The southern Buller’s albatross wins first prize as the population of seabird most vulnerable to bycatch mortalities in New Zealand waters, and modelling suggests it’s “highly probable” the current death rate is not sustainable for survival of the species. There are now about 14,000 breeding pairs; add in the loss of birds in international fisheries and the future population trend is dire.
Measures not enough
After 33 years watching a population decline – the research published over time is unequivocal – Sagar must feel as if he’s hitting his head against a brick wall. “I do get very, very angry.” He mutters under his breath about a certain fisheries minister, accompanied by a few expletives. “I’m at the stage of life when you can say things you might not say when you were younger for fear of repercussions for your job.”
But his response is still measured, knowing much of the research funding comes from the fishing industry. “I would simply say to the politicians that they need to start looking at the future of fisheries. It’s simple. They don’t need to continue taking as many fish as they currently are, not only because of bycatch, but we’re fishing down populations of fish as well, such as orange roughy.
“The problem of warming oceans and declining productivity is a difficult one to change in the short term. But fishery bycatch – that’s one we can do something about immediately.”
DoC’s marine bycatch and threats team presents and distributes the results of the research. Charitable trust Southern Seabird Solutions campaigns to encourage safe and sustainable fishing practices and Fisheries NZ has introduced mandatory mitigation practices on longline and trawl net fisheries. These include hook-shielding devices and weights on longlines, tori lines (streamers) on lines and above cables on trawl nets, and fishing in the dark.
But still the populations of albatross species decline, in our waters and across the oceans. Of the 22 species, 15 are globally threatened and at least half of all species are in decline. Here, the Antipodean wandering albatross is classified as nationally critical – one step away from extinct.
Sagar will continue regardless; he’s still fit and very able. Why carry on – and why this bird? Like most scientists, he refuses to be led into a discussion about how beautiful this species of megafauna might be, or if he has any affection for them. Instead, he refers to something more practical: “To think, in terms of lifespan, the Buller’s albatross is almost on a par with us. They don’t breed until 10 or 12 and they live to 45 or 50. Quite often now, the people who come down to work with me on the Buller’s, the birds they’re handling are older than they are.”

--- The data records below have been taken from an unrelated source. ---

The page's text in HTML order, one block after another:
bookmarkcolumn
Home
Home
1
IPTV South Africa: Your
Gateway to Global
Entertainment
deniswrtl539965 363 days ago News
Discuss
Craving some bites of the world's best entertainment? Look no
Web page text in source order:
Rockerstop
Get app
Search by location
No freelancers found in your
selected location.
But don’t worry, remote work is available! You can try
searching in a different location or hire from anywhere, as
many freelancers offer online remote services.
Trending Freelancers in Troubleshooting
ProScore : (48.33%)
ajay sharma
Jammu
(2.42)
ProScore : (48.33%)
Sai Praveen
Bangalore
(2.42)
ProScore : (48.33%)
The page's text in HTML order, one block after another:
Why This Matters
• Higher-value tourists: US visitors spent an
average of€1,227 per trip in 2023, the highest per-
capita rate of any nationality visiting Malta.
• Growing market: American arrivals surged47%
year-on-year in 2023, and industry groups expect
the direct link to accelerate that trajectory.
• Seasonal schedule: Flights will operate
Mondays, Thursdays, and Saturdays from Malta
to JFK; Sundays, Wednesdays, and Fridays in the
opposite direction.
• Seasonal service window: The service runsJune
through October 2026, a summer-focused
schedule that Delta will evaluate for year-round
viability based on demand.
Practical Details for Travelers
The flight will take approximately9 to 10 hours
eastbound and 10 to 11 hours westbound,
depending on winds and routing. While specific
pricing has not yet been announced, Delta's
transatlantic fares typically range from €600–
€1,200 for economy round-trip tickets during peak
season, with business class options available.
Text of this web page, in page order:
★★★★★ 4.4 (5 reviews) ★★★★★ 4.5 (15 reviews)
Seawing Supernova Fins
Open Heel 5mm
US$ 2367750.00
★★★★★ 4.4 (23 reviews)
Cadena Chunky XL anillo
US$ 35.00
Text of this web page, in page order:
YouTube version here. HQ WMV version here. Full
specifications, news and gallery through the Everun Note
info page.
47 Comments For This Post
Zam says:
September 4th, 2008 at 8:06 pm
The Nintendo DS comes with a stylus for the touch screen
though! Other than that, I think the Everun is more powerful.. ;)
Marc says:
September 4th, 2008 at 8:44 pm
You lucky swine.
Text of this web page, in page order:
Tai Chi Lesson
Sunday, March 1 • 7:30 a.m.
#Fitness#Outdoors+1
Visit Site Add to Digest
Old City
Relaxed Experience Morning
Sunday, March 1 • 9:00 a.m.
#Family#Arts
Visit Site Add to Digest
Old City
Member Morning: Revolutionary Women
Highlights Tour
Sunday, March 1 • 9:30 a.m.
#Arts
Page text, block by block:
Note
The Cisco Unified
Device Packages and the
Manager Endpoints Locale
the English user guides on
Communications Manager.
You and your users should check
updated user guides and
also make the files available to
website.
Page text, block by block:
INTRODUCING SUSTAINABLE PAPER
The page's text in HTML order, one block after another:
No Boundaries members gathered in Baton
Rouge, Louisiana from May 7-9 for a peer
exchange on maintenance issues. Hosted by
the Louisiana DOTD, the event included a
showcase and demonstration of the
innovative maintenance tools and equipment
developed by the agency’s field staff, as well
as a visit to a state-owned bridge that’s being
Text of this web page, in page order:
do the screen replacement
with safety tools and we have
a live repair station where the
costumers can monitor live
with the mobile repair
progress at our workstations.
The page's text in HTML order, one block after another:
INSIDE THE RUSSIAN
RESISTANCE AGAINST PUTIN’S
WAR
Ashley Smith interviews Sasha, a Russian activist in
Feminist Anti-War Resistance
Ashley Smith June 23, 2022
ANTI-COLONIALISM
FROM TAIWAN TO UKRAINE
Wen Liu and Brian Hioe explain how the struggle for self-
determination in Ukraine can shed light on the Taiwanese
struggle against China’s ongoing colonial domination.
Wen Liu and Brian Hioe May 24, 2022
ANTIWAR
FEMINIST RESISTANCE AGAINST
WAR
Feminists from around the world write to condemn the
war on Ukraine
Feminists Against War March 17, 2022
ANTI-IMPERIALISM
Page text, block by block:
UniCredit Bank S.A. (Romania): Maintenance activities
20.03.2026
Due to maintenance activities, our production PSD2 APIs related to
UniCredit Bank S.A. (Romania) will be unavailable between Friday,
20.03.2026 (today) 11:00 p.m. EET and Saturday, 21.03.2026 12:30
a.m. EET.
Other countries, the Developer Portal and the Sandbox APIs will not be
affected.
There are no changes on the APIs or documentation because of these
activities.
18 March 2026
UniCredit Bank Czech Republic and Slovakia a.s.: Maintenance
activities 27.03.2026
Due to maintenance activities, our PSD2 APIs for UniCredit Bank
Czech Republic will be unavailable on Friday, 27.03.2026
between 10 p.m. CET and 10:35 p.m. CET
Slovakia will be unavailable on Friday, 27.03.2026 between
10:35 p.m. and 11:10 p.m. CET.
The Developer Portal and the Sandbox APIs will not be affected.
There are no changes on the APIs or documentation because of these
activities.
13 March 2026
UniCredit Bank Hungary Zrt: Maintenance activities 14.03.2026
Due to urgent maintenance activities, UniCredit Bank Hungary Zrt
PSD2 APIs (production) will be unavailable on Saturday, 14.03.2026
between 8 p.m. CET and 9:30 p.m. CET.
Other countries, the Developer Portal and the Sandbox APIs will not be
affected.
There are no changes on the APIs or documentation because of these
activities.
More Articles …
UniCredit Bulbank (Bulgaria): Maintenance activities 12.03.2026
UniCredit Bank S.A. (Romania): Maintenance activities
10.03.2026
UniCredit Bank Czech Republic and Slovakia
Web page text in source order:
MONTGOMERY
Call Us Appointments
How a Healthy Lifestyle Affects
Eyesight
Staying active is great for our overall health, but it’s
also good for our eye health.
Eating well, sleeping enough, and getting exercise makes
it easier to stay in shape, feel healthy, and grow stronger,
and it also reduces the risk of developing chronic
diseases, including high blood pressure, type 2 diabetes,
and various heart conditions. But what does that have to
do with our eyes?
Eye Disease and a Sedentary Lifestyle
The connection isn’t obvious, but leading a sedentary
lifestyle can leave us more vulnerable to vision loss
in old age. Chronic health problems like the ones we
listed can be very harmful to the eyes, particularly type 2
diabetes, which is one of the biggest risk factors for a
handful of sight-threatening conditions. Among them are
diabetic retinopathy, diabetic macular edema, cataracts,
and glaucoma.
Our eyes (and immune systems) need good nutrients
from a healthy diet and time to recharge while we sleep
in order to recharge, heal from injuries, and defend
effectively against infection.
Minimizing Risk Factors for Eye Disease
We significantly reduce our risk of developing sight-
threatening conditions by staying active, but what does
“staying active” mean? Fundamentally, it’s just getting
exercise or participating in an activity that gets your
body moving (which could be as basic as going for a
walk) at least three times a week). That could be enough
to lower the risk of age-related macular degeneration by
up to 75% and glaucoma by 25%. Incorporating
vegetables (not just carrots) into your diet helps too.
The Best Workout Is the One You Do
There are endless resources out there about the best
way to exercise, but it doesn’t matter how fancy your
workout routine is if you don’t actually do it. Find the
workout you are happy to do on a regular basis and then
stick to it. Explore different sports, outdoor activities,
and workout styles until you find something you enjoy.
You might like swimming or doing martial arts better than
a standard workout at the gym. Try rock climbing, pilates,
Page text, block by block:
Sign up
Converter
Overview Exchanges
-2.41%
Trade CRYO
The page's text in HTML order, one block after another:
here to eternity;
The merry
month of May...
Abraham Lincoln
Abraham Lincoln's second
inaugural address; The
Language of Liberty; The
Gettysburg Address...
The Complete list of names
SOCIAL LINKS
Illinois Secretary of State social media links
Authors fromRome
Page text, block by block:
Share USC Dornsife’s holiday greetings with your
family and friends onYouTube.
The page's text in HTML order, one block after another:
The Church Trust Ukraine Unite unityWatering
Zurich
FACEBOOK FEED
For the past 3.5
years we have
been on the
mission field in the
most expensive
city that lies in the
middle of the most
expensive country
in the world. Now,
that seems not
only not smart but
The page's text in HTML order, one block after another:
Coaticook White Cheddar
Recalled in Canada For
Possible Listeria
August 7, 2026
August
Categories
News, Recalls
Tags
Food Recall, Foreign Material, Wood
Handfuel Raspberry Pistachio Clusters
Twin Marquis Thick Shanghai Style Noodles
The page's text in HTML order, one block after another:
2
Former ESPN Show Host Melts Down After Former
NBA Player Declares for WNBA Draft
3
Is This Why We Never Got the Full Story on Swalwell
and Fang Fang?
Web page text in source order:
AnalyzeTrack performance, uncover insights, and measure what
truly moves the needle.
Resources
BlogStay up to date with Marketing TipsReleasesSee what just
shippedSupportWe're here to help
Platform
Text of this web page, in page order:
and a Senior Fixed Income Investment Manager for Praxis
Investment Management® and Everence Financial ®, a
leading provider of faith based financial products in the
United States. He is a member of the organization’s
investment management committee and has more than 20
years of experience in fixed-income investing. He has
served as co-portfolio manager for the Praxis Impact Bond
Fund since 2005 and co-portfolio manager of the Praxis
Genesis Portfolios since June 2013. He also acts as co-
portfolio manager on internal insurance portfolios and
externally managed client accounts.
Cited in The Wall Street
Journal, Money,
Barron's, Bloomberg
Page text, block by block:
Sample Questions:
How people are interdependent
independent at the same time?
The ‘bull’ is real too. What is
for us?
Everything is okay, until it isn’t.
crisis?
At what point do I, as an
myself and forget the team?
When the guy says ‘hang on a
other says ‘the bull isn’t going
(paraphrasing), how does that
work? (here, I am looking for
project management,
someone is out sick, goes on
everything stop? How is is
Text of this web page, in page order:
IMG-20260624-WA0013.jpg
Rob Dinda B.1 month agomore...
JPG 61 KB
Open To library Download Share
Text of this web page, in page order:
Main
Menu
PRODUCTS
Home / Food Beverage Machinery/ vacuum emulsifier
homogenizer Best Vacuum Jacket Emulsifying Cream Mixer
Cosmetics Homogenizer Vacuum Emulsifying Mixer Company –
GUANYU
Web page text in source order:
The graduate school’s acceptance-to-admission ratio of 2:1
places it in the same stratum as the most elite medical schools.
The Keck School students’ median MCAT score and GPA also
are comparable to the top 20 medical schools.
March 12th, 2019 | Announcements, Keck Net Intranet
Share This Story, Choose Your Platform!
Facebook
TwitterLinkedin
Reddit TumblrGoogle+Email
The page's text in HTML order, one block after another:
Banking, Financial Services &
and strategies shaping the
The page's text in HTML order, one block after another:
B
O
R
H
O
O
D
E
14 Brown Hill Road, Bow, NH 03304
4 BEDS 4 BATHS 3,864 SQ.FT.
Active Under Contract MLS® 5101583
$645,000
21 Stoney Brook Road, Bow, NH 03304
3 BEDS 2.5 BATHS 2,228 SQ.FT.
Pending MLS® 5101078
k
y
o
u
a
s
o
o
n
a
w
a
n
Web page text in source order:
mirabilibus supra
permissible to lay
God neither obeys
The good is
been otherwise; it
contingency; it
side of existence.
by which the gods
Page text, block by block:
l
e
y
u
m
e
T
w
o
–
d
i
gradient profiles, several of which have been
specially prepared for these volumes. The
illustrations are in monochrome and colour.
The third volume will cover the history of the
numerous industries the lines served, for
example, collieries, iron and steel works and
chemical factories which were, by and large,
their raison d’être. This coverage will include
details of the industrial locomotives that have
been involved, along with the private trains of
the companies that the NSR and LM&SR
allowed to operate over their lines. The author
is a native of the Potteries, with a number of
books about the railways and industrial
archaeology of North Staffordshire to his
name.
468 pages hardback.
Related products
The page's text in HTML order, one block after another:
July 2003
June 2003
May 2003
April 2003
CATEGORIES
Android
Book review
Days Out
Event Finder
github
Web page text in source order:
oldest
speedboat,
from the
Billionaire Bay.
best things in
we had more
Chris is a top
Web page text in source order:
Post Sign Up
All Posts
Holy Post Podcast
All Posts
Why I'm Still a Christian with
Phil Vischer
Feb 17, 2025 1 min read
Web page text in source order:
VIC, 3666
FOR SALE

They may be just one species of many, but Sagar has his own take on the critical importance of any species – comparing the entire gamut of biodiversity to a children’s game. “Picture the game Jenga. It’s a tower built of various pieces. You start taking out a few. To begin with, it’s fine, still standing, but if you start removing more pieces, just like species or eventually ecosystems, it becomes increasingly fragile. And then the whole lot goes and we go with it.” This is a global issue, of course, a discussion as critical in Aotearoa, or on any fishing vessel, as at international conferences in France.
But perhaps the ultimate and most poetic bycatch species to land on a diner’s plate – be they member of the public or fisheries minister – could be the sodden wings and once proud head of an albatross. Perhaps then we might reconsider whether fish even needs to be on the menu.